● Problem details:
Of the records that follow, copy only the lines from the line containing "Less Than 2 years will stay for free" to the line containing "Get to know", both included, exactly as written.

--- Listed records Enclosed Below ---

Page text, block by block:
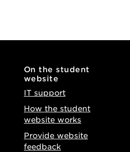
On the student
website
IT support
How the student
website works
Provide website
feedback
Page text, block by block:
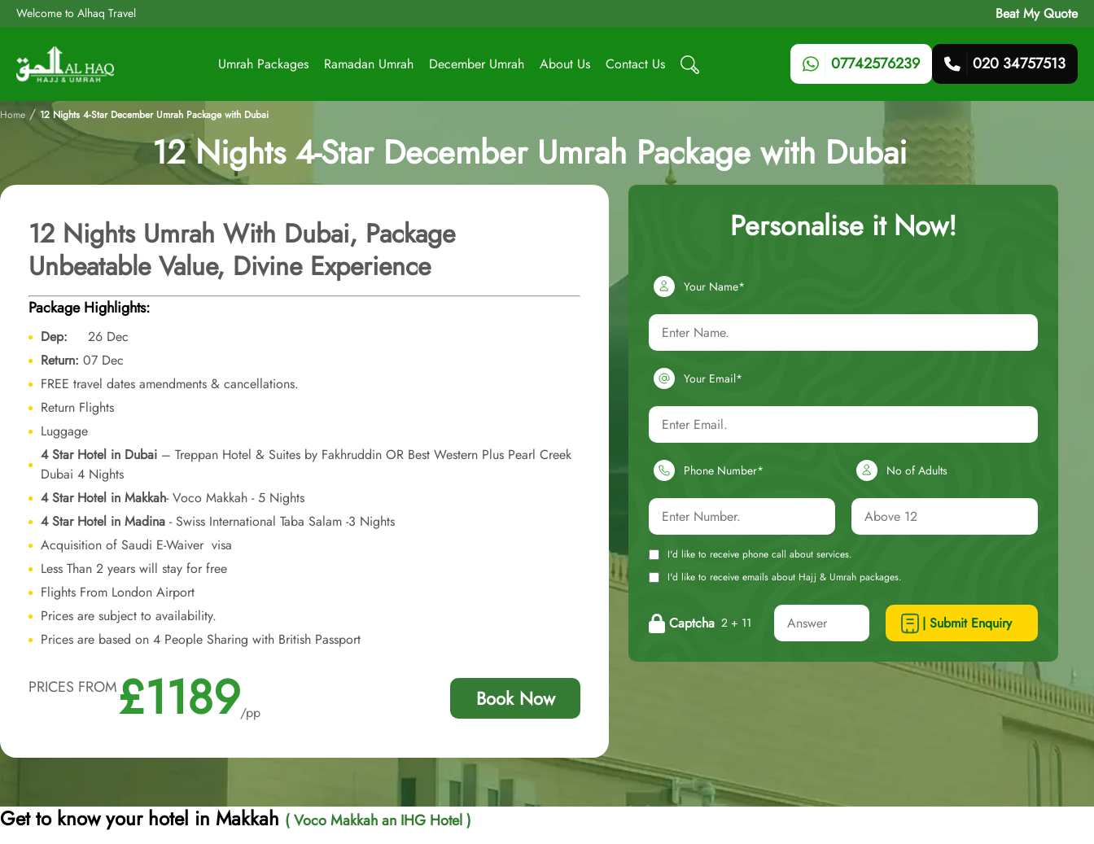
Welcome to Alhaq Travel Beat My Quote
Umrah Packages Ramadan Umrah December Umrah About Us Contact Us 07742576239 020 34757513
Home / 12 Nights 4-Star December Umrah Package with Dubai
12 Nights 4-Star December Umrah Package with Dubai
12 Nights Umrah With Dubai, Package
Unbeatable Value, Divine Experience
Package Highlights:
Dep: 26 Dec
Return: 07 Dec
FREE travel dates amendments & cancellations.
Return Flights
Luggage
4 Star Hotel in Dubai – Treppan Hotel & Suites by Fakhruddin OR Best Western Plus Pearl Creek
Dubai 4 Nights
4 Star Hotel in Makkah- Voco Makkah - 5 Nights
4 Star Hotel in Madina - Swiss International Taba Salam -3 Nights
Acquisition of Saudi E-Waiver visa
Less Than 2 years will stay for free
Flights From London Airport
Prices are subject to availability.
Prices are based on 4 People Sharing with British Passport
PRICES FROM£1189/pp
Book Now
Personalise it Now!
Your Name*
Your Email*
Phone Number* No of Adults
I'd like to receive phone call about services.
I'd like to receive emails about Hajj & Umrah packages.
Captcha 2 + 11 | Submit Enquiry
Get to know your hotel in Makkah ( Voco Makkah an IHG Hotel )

--- End of Enclosed Listed records ---
--- Listed records Enclosed Below ---

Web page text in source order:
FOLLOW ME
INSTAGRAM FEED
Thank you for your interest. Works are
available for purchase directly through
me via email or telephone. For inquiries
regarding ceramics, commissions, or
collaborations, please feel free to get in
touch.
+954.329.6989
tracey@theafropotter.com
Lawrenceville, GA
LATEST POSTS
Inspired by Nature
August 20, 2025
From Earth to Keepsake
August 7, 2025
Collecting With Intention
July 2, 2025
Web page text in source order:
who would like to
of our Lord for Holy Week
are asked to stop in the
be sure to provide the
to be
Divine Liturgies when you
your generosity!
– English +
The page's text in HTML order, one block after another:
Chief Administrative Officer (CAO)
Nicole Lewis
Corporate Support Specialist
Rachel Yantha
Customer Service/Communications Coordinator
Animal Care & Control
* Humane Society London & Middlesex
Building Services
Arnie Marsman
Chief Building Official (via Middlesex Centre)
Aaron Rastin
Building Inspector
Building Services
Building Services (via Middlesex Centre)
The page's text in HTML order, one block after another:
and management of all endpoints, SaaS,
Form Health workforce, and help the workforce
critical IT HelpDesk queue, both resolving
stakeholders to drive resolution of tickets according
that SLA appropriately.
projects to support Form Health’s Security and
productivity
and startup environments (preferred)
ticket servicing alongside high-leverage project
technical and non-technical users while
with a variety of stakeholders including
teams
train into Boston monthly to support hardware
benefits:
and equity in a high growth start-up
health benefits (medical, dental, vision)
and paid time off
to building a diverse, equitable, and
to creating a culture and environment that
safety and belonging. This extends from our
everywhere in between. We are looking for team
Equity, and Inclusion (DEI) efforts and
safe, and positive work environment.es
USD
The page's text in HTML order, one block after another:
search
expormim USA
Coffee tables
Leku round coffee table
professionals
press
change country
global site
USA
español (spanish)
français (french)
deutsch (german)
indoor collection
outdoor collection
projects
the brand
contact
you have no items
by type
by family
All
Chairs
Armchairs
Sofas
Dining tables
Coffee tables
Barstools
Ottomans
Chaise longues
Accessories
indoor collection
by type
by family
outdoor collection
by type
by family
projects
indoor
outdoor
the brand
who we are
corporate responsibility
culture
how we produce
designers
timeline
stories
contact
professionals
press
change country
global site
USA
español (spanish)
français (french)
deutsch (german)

--- End of Enclosed Listed records ---

● Solved exercise:
Less Than 2 years will stay for free
Flights From London Airport
Prices are subject to availability.
Prices are based on 4 People Sharing with British Passport
PRICES FROM£1189/pp
Book Now
Personalise it Now!
Your Name*
Your Email*
Phone Number* No of Adults
I'd like to receive phone call about services.
I'd like to receive emails about Hajj & Umrah packages.
Captcha 2 + 11 | Submit Enquiry
Get to know your hotel in Makkah ( Voco Makkah an IHG Hotel )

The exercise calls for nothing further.